## [Supplied material]
--------

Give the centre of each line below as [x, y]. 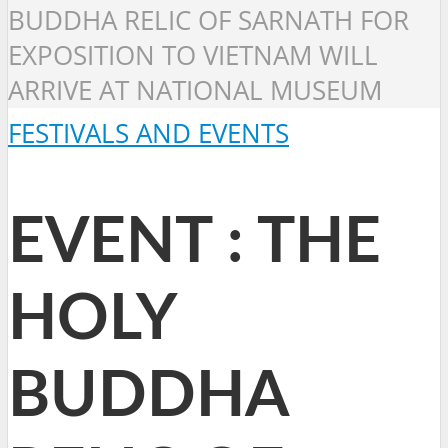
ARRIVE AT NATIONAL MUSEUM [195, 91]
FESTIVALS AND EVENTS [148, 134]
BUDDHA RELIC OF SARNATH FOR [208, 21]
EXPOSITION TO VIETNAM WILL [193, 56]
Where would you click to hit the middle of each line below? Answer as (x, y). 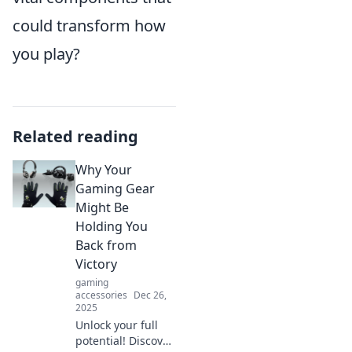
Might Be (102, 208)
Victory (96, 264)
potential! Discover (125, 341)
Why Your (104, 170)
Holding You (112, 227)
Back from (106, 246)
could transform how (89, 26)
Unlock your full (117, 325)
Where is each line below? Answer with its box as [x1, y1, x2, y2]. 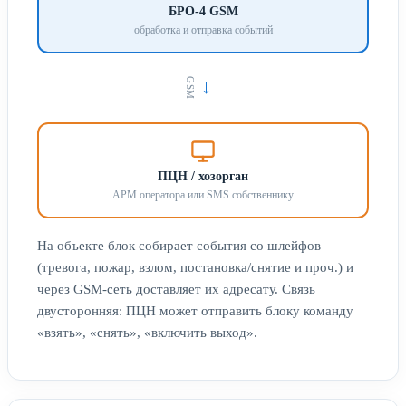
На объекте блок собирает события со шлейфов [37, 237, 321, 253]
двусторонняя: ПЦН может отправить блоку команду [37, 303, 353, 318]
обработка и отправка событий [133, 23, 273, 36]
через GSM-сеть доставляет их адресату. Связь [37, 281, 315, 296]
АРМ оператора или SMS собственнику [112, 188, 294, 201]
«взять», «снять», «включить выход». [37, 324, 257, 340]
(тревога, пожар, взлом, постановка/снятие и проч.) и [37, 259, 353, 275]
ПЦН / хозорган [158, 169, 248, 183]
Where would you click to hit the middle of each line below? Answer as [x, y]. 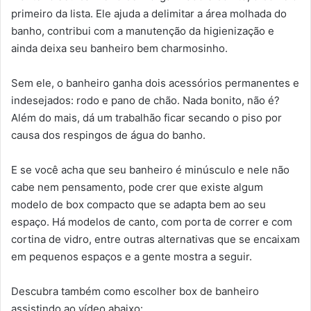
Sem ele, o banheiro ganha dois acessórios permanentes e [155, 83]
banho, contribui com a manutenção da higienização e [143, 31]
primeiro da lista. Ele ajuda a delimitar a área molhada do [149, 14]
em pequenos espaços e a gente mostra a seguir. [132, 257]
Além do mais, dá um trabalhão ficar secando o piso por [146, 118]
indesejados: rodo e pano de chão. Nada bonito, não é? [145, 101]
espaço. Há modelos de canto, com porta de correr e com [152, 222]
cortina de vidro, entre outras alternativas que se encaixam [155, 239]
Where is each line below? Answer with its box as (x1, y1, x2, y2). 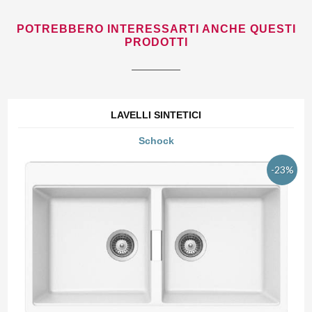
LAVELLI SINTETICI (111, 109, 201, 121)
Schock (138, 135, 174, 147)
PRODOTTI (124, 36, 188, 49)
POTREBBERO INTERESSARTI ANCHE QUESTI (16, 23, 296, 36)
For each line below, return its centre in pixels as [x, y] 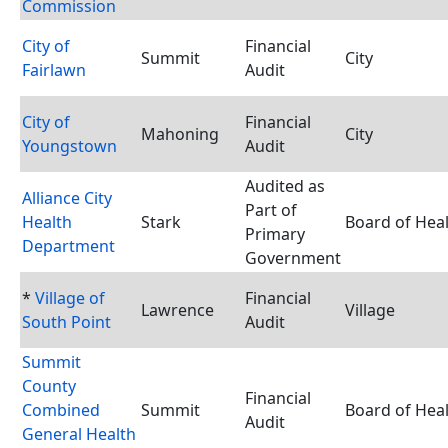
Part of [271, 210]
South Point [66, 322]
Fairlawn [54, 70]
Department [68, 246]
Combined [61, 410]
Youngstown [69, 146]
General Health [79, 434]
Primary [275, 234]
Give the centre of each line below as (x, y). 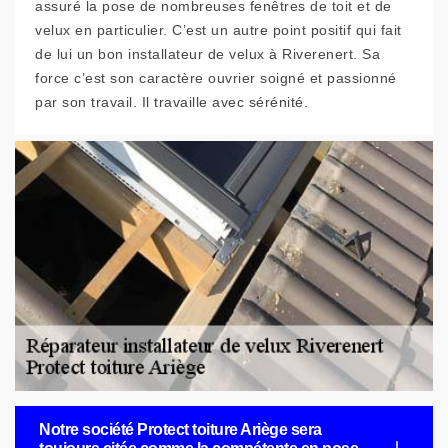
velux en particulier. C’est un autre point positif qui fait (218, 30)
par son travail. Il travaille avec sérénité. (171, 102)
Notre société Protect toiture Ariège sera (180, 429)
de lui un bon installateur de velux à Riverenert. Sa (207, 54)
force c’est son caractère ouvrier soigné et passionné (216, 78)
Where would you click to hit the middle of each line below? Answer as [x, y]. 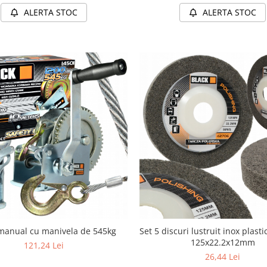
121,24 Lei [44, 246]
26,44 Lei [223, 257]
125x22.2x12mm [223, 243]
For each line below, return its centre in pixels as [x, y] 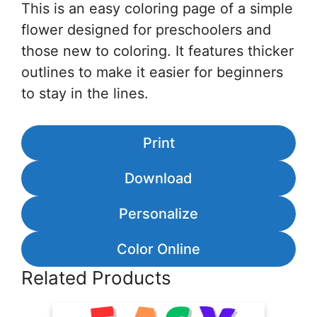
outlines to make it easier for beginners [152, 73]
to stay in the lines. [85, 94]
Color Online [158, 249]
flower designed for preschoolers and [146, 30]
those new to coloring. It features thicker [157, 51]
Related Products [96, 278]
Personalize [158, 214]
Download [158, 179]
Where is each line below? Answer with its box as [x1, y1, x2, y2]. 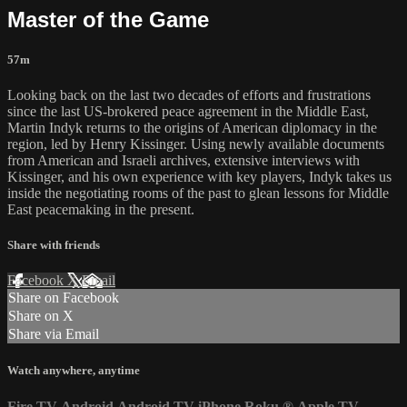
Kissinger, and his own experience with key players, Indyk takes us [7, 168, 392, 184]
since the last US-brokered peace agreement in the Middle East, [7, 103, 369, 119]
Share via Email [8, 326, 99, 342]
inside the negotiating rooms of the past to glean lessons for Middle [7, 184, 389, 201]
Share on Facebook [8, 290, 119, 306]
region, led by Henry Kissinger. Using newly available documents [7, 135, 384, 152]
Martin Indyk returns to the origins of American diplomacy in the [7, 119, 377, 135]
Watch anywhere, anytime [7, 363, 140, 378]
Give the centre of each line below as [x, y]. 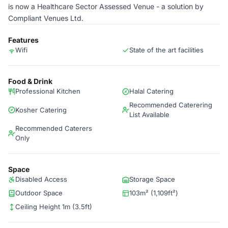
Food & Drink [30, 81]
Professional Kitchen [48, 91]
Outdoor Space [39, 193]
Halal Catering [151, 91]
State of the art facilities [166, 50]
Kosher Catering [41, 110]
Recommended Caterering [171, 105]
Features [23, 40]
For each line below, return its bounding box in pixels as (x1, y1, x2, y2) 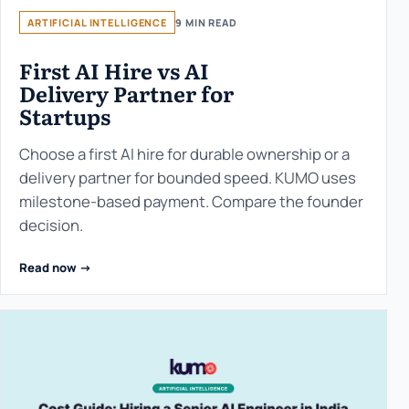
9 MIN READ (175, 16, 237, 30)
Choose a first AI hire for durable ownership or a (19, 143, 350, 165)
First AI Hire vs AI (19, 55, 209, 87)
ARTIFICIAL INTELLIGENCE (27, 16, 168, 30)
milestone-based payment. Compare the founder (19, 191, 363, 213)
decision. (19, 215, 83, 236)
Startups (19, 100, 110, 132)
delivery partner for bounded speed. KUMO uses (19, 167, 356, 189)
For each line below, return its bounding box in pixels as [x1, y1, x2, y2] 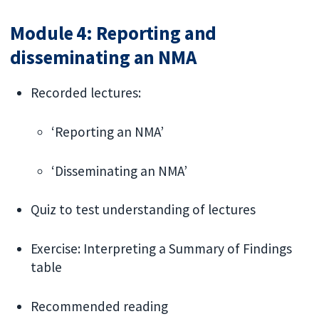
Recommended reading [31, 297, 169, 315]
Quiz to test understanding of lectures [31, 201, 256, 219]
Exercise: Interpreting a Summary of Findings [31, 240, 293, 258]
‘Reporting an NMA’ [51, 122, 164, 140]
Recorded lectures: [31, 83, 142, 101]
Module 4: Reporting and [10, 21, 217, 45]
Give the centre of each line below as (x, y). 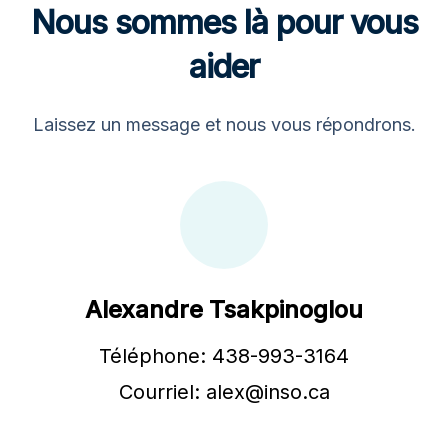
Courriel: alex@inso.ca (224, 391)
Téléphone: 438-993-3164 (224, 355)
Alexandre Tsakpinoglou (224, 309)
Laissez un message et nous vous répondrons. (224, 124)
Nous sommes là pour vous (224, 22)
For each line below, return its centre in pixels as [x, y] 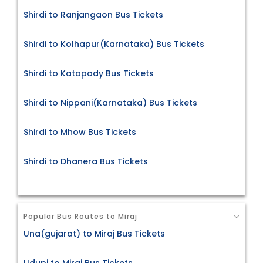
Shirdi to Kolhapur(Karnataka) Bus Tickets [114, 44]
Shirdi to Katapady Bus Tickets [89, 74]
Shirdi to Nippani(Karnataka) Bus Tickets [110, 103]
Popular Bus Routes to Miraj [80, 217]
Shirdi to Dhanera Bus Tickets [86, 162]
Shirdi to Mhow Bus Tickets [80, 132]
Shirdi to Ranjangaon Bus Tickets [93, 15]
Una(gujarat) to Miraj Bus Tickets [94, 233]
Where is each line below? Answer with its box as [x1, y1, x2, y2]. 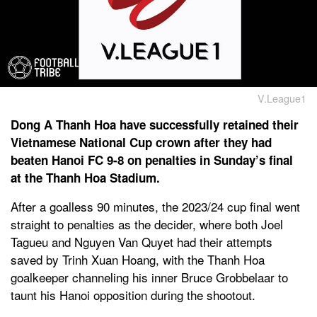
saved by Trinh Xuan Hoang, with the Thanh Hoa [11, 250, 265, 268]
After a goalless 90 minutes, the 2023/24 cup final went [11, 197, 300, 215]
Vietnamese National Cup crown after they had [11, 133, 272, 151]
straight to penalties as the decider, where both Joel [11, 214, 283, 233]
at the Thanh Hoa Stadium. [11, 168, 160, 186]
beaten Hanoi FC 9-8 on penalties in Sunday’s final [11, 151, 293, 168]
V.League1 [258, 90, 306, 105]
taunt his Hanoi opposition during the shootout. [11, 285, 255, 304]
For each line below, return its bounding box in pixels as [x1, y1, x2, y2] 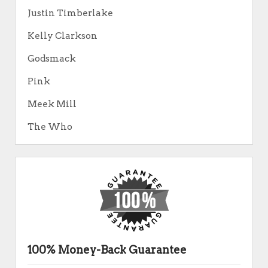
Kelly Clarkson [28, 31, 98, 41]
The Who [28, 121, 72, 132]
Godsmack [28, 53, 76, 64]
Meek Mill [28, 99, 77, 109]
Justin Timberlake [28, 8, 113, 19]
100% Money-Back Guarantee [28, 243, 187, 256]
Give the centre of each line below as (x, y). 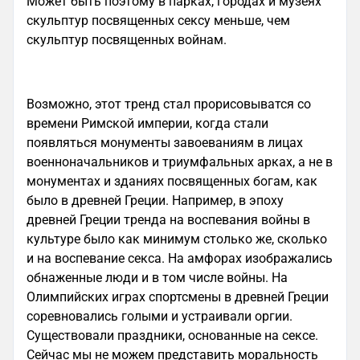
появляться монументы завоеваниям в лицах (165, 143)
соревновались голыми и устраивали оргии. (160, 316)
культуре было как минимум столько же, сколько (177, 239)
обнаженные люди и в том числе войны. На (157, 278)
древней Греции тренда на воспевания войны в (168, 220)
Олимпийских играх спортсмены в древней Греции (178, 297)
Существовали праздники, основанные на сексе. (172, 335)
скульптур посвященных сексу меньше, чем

--------

## [Task statement]
Start at the line above containing "General Health [79, 434]" and stop at the line containing "121,24 Lei [44, 246]": print those lines and everything between them exactly, but not the pictures.

## [Written answer]
General Health [79, 434]
Primary [275, 234]
Give the centre of each line below as (x, y). 
velux en particulier. C’est un autre point positif qui fait (218, 30)
par son travail. Il travaille avec sérénité. (171, 102)
Notre société Protect toiture Ariège sera (180, 429)
de lui un bon installateur de velux à Riverenert. Sa (207, 54)
force c’est son caractère ouvrier soigné et passionné (216, 78)
Where would you click to hit the middle of each line below? Answer as [x, y]. 
121,24 Lei [44, 246]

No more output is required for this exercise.